Records from a dataset
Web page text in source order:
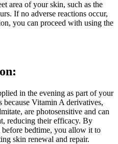
area of your skin, such as the
If no adverse reactions occur,
you can proceed with using the
in the evening as part of your
Vitamin A derivatives,
are photosensitive and can
reducing their efficacy. By
bedtime, you allow it to
skin renewal and repair.
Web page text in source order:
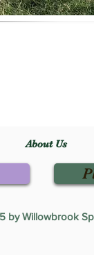
About Us
by Willowbrook
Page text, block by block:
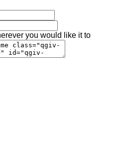
you would like it to

Instructions for the task ▸
Could you reproduce the entries verbatim, leaving out all pictures?

Finished task ▸
Web page text in source order:
area of your skin, such as the
If no adverse reactions occur,
you can proceed with using the
in the evening as part of your
Vitamin A derivatives,
are photosensitive and can
reducing their efficacy. By
bedtime, you allow it to
skin renewal and repair.
Web page text in source order:
About Us
by Willowbrook
Page text, block by block:
you would like it to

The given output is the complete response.